Interpretive Summary: Ostertagia ostertagi, often called the brown stomach worm of cattle, damages the abomasum during larval development, and during the tissue feeding adult stage. Ostertagia is among the most pathogenic of this parasite group in the world. Little is known of how this and similar worms escape the strong immune responses normally exhibited by the host. Herein, we identified an ATP diphosphohydrolase secreted by the parasite which is capable of degrading key host nucleotides required for cell signaling and initiating an inflammatory response. Controlling the local concentration of nucleotides therefore confers an advantage to nematode establishment and survival. Given that the parasite secretes this apyrase through the feeding end of the worm, such a molecule warrants targeting for vaccine development because interrupting this process could drastically affect the ability of the worm to metabolize nutrients and/or modulate the local immune responses. Inasmuch as the crystal structure of the human homologue is known, this could help in the design of compounds to specifically attenuate the function of this enzyme in Ostertagia as well as many other related GI nematodes.
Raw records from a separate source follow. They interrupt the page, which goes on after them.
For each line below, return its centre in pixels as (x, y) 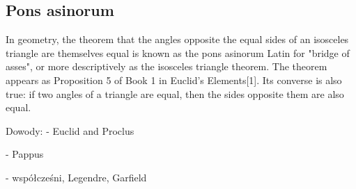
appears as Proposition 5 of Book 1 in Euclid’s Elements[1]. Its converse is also (174, 80)
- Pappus (25, 154)
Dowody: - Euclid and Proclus (70, 130)
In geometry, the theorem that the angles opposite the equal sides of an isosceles (177, 39)
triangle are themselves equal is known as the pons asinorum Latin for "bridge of (178, 52)
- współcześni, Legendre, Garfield (76, 177)
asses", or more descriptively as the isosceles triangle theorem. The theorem (167, 66)
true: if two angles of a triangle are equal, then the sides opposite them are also (175, 93)
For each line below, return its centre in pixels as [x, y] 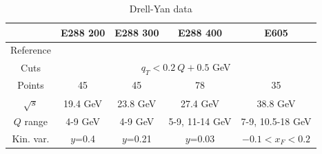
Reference [31, 50]
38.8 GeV [276, 103]
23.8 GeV [137, 103]
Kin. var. [31, 139]
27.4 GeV [200, 103]
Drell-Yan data [161, 8]
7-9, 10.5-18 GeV [276, 121]
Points [31, 85]
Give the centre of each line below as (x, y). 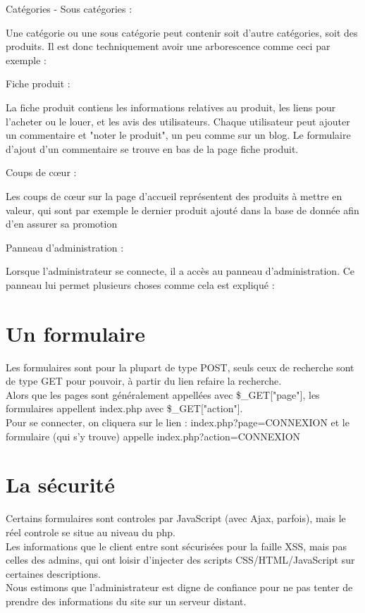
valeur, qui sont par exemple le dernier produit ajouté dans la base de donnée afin (182, 210)
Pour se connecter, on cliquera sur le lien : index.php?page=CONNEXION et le (178, 422)
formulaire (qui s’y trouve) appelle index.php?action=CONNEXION (153, 436)
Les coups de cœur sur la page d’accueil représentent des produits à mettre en (174, 196)
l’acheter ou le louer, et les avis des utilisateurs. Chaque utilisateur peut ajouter (178, 121)
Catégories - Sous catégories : (69, 8)
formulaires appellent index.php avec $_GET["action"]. (124, 408)
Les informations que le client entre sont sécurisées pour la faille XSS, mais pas (176, 546)
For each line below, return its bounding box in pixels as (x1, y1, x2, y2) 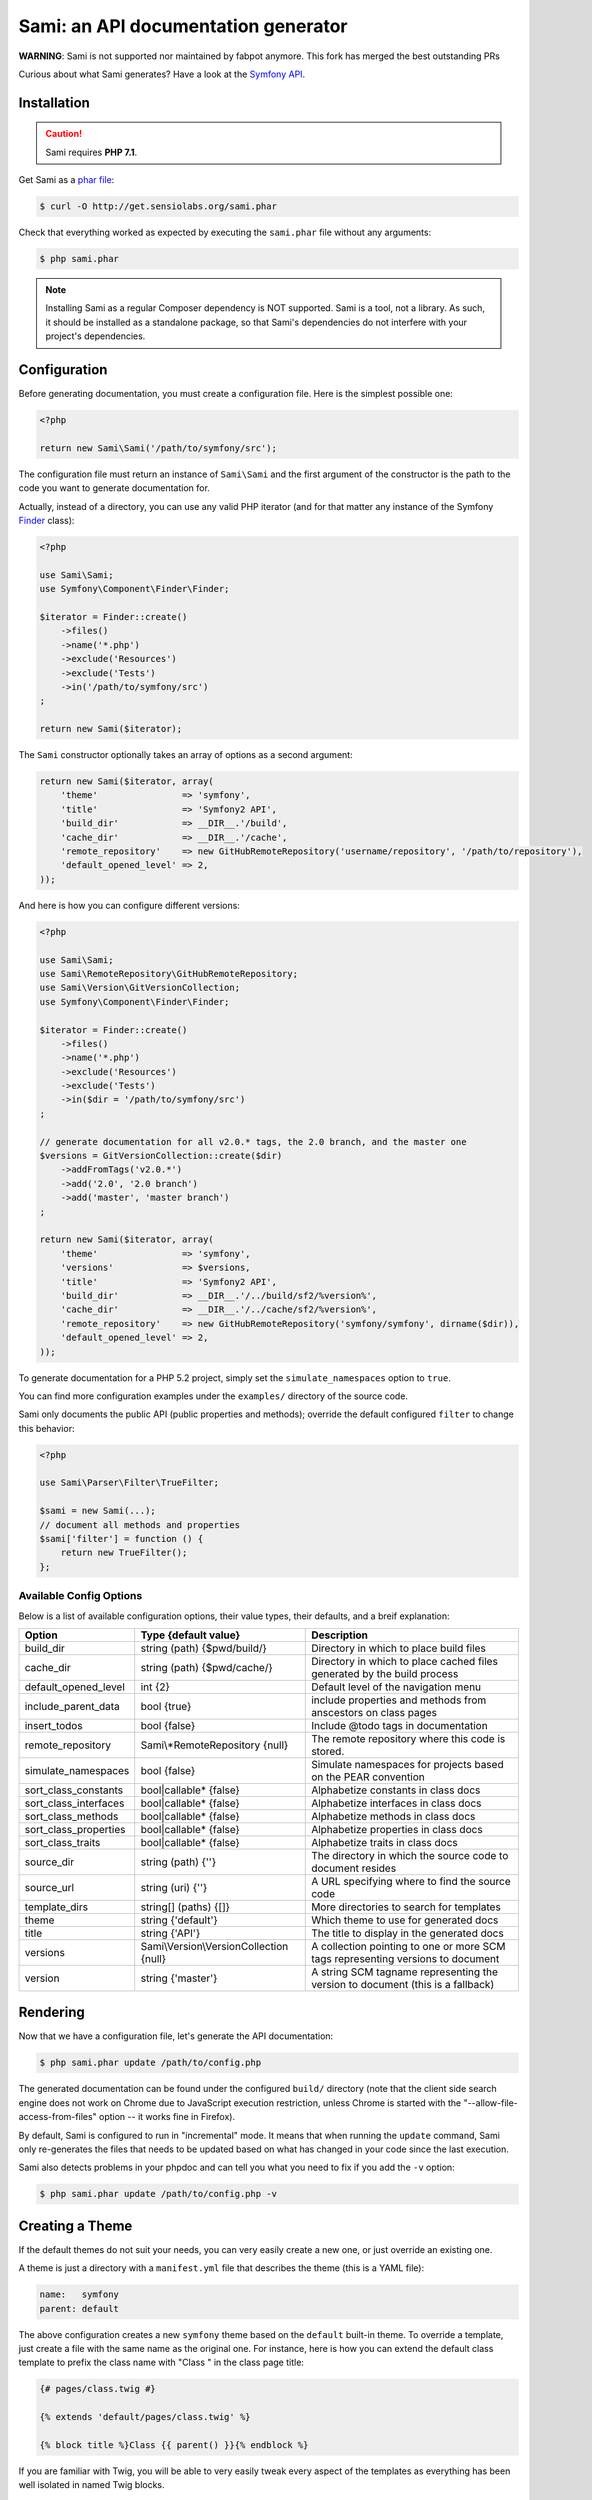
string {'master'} (140, 1971, 218, 1985)
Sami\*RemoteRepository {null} (140, 1738, 289, 1752)
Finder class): (18, 515, 75, 527)
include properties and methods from (311, 1693, 487, 1707)
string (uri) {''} (140, 1880, 208, 1894)
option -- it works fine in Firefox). (98, 2111, 235, 2123)
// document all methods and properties (39, 1519, 240, 1530)
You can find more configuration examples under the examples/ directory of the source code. (18, 1390, 409, 1402)
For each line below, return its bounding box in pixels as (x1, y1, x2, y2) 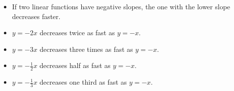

Technical Abstract: Apyrases (ATP diphosphohydrolase) comprise a ubiquitous class of glycosylated nucleotidases that hydrolyze extracellular ATP and ADP to orthophosphate and AMP. Most apyrases have been structurally linked to the heat shock70/sugar kinase/actin superfamily which is associated with motility, adhesion, secretion, regulation of hemostasis, non-synaptic information transfer and platelet formation. A second class of newly-described, calcium-dependent, salivary apyrases known to counteract blood-clotting, has been identified in several hematophagous arthropods. Herein, we have identified an apyrase gene (OoAp) encoding a protein that structurally conforms to the calcium-activated apyrase from the bed bug, Cimex lectularius, by immunologically screening an Ostertagia L4 cDNA expression library with hyperimmune bovine serum. The full-length sequence was subcloned and a biochemically-functional protein (rOoAP-64) was expressed in bacteria. Hydrolysis of various dNTPs showed that the rOoAP-64 is Ca2+-dependent with greatest activity on ATP, ADP, UTP and UDP, coinciding with the range of nucleotides involved in purinergic signaling across the P2 receptor complex. Negligible activity was observed in the presence of Mg2+ and hydrolysis did not occur on CTP or AMP. Host antibodies to rOoAp-64 appeared as early as 14 days post infection (dpi) and increased through 30 dpi. Immunohistochemical and Western blot analyses demonstrated that the native OoAP is produced or collects within the glandular bulb of the esophagus at the esophageal/intestinal junction, and is developmentally-regulated appearing predominantly in the L4. A putative signal sequence at the N-terminus is consistent with the native OoAP protein being secreted at the cellular level during the more rapid feeding stage of development. Predicated upon the range of substrate activity, the native protein may be used by the parasite to control the levels of host extracellular nucleotides secreted by locally-damaged tissues in the gastric glands in an effort to modulate host immune intervention.